So much fuss has been made of the political issues raging around Turkey in recent years that it is easy to forget its financial markets. The question of Turkish membership of the EU has received more column inches throughout Europe and Turkey than many other issues put together. More recently, the question of how far Turkey’s secular traditions should be respected has been equally explosive.
Interest in the situation extends far and wide, Turkey being the country the US holds up as an example of the kind of democratic, secular but Islamic state it wishes to see proliferate throughout the region. But with a moderate Islamic party holding the reigns of power in the country, some are concerned its secular tradition are being eroded.
Almost everyone agrees, however, that the AKP party has delivered stronger than expected performance in the economic sphere, and even the most sceptical and fiercely secular bankers have had to admit the government has been a safe pair of hands, especially when compared to governments Turkey has had in the past.
But the markets have provided almost as many surprises as the politics – both good and bad. This year has not been easy for anyone, and emerging markets have finally started getting the hammering some thought they might have escaped when they were outperforming Europe and the US in 2007. Turkey has found it especially hard: a country with few commodity riches of its own, it cannot fall back on high oil prices to make up for falling FDI and chaos in the credit markets.

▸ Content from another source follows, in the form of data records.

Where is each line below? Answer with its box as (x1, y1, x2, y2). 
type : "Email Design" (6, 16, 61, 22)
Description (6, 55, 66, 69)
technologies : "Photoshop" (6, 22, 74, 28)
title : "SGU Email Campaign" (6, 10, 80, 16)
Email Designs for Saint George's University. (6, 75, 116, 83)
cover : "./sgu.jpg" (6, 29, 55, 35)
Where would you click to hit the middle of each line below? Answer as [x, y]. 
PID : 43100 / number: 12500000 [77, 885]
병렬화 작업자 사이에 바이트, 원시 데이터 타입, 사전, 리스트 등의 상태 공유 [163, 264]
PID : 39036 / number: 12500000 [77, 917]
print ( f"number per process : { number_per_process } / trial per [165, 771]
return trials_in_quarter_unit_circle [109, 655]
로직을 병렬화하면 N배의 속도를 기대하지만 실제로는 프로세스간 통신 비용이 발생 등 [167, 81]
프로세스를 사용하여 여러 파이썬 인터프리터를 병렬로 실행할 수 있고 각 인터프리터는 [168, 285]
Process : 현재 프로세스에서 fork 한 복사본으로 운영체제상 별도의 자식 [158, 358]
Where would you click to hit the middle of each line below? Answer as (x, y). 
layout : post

This year has seen nosedives in both the equity market and in the value of the Turkish lira, both of which have been among the worst performers in the region. In both instances the falls can be at least partly justified by the markets going into the year on the back of a strong run, in which values had been driven up beyond fair value. In effect they have just overshot their downward corrections, and there is no reason to believe this freefall will continue.

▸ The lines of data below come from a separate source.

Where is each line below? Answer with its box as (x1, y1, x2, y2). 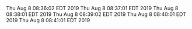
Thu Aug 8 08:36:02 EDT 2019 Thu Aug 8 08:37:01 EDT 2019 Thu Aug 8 (6, 5, 179, 11)
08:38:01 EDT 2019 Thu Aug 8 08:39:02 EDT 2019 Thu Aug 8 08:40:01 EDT (6, 11, 187, 18)
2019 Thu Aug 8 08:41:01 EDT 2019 (6, 17, 90, 23)
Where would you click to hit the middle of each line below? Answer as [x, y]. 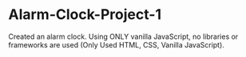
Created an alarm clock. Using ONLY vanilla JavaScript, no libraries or [123, 36]
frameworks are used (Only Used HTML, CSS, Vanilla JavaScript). [117, 44]
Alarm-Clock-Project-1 [85, 15]
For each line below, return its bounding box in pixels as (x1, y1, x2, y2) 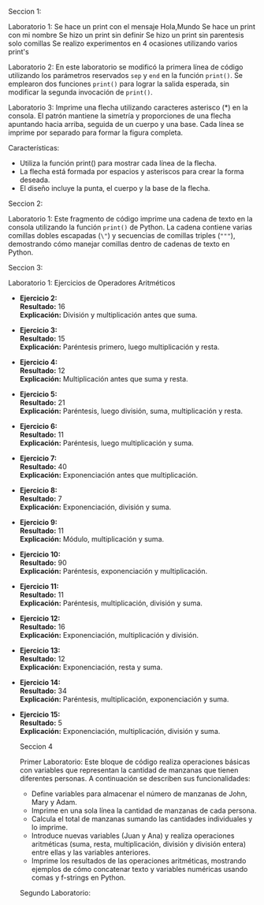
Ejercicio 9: (19, 518, 58, 527)
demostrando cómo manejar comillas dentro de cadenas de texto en (8, 240, 230, 248)
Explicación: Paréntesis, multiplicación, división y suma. (19, 598, 203, 608)
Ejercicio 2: (19, 293, 58, 303)
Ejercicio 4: (19, 358, 58, 367)
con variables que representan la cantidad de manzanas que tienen (19, 765, 239, 775)
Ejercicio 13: (19, 646, 61, 655)
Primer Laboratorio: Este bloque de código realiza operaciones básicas (19, 757, 251, 766)
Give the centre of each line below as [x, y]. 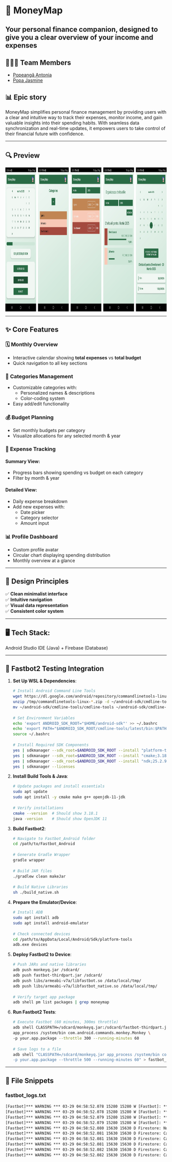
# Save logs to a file [37, 1049]
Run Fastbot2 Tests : [34, 1012]
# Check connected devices [41, 934]
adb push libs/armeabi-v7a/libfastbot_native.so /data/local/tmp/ [85, 986]
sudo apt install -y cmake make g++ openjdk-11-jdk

The bond markets have fared better. Turkish sovereign issuance, denominated in dollars and euros, has been well received. Corporates have been a little less ambitious but there is hope for more activity there too.

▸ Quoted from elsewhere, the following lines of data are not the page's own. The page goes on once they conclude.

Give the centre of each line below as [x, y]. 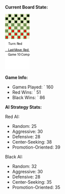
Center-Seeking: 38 [32, 142]
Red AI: [12, 116]
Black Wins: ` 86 [29, 97]
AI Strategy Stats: [23, 107]
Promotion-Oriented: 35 [36, 187]
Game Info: [17, 78]
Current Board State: [26, 7]
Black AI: [14, 157]

But perhaps the most exciting prospect is the government’s plan to sell off most of its infrastructure assets. This is expected to keep the loan market lively for the foreseeable future, while improving services will help lift the overall economy. There has been some debate about the way these privatisations have been handled, and whether enough is being done to stimulate competition, rather than simply selling at the highest price. Yet despite these concerns the financial community has been unanimous in the view that the government is moving in the right direction.